In fairness, mom looks great: watching herself, a beautiful figure. But to see this was unpleasant for me, as if it were a stranger to me, a completely unfamiliar person. I demanded an explanation, but her answer did not delight me. She admitted that she wants to feel desired. Men of her age are not at all interested in her mother.

“Understand, I have never been to an elderly man, because your father was gone when I was forty -three years old. I myself feel young, and I like beautiful young men “. When I tried to sobering her and remind her that there can be no talk of any serious relationships with people of this age, she only hurts herself, her mother confidently replied that this was not included in her plans.

“Why do I need family dinners and socks? She laughed. – I already passed it. And now I just want to enjoy life. And flirt and sex, including “. “But you are 63 years old, you have grandchildren, you are a famous person, a teacher,” I objected. “It worries you, but everything suits me,” my mother answered me.

I have gone in mixed feelings, since then we have not raised this conversation. I did not tell my sister about anything. But I’m afraid that in our small city this will soon become known by a much larger number of common acquaintances. Yes, maybe this is my selfishness, but it is unbearable to think that they will talk about my mother with a grin. It hurts me for her.
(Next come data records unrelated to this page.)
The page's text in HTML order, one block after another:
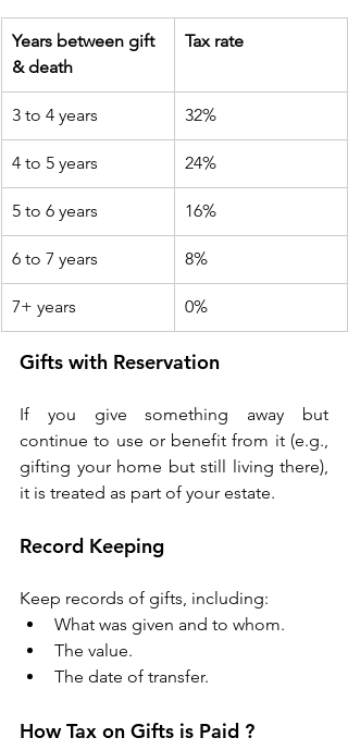
Years between gift
& death
Tax rate
3 to 4 years 32%
4 to 5 years 24%
5 to 6 years 16%
6 to 7 years 8%
7+ years 0%
Gifts with Reservation
If you give something away but
continue to use or benefit from it (e.g.,
gifting your home but still living there),
it is treated as part of your estate.
Record Keeping
Keep records of gifts, including:
What was given and to whom.
The value.
The date of transfer.
How Tax on Gifts is Paid ?
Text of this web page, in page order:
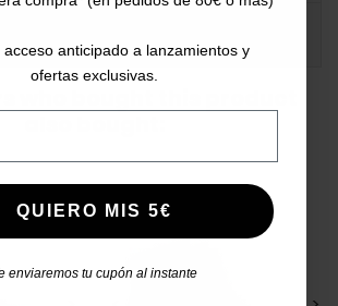
acceso anticipado a lanzamientos y
ofertas exclusivas.
QUIERO MIS 5€
enviaremos tu cupón al instante
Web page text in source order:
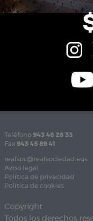
Teléfono 943 46 28 33
Fax 943 45 89 41
realsoc@realsociedad.eus
Aviso legal
Política de privacidad
Política de cookies
Copyright
Todos los derechos
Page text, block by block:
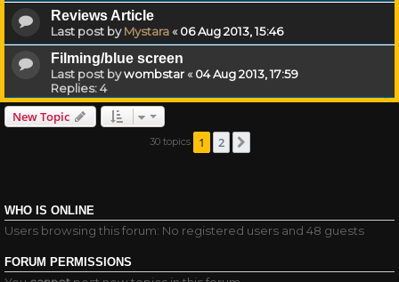
Reviews Article
Last post byMystara«06 Aug 2013, 15:46
Filming/blue screen
Last post bywombstar«04 Aug 2013, 17:59
Replies:4
New Topic
30 topics 1 2
WHO IS ONLINE
Users browsing this forum: No registered users and 48 guests
FORUM PERMISSIONS
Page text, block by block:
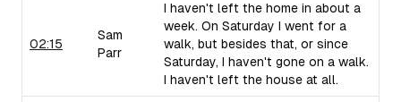
02:15
Sam
Parr
I haven't left the home in about a
week. On Saturday I went for a
walk, but besides that, or since
Saturday, I haven't gone on a walk.
I haven't left the house at all.
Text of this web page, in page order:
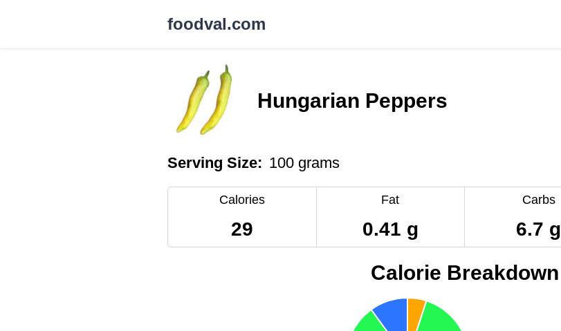
foodval.com
Hungarian Peppers
Serving Size: 100 grams
Calories
29
Fat
0.41 g
Carbs
6.7 g
Calorie Breakdown
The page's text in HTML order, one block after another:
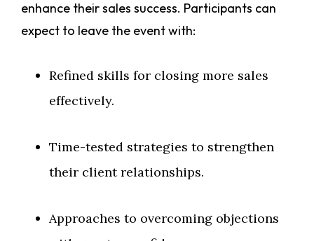
enhance their sales success. Participants can
expect to leave the event with:
Refined skills for closing more sales
effectively.
Time-tested strategies to strengthen
their client relationships.
Approaches to overcoming objections
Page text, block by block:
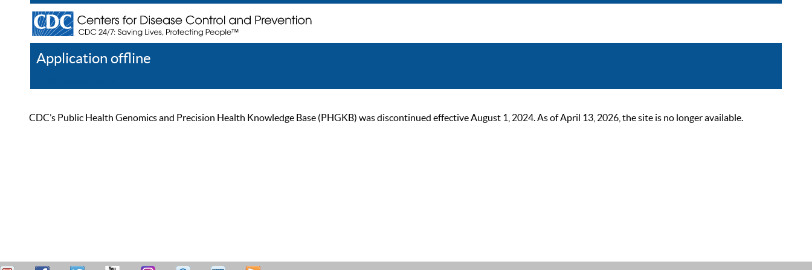
Application offline
CDC’s Public Health Genomics and Precision Health Knowledge Base (PHGKB) was discontinued effective August 1, 2024. As of April 13, 2026, the site is no longer available.
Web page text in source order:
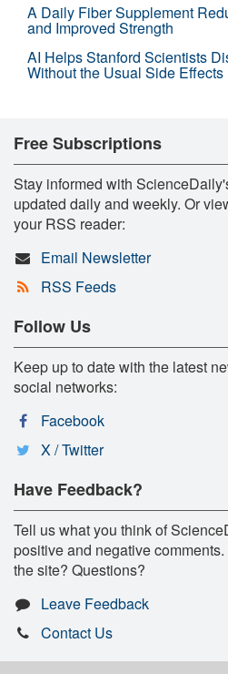
A Daily Fiber Supplement
and Improved Strength
AI Helps Stanford Scientists
Without the Usual Side Effects
Free Subscriptions
Stay informed with
updated daily and weekly. Or
your RSS reader:
Email Newsletter
RSS Feeds
Follow Us
Keep up to date with the latest
social networks:
Facebook
X / Twitter
Have Feedback?
Tell us what you think of
positive and negative
the site? Questions?
Leave Feedback
Contact Us
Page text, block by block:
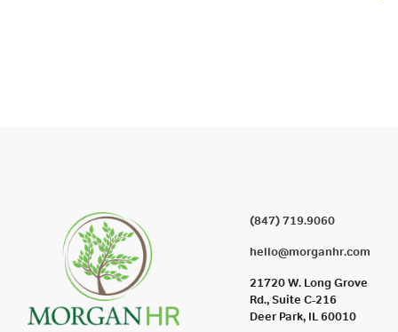
(847) 719.9060
hello@morganhr.com
21720 W. Long Grove
Rd., Suite C-216
Deer Park, IL 60010

And it’s scary that it will affect me and my family. “.

“The psyche of children is rejected by the very fact that parents may have sex”

Daria Petrovskaya, Gestalt therapist

“Olga’s mother lost her husband at a fairly young age, and time, like her own female realization, stopped for her then. Therefore, the “new wave” begins from the moment the spouse. “I have never been to the elderly, your father was never at forty -three years old,” she says to her daughter.

Perhaps her sexuality and with her husband, she did not live in full. This happens in an early marriage, when the spouses still do not know either their preferences or erogenous zones. And therefore, discovering a new world of pleasures for herself, a woman explores herself in contact with younger people. This at this stage of life does not imply a heroine of relations for the mother, but gives experience. And she is well aware of this.

As for subsidiaries, the psyche is primarily rejected by the very fact that the parent may have sex. Even the intimate relationships of the mother and father are perceived by the child through denial and disgust. This is a normal protective reaction – this is how the taboo on incest is manifested.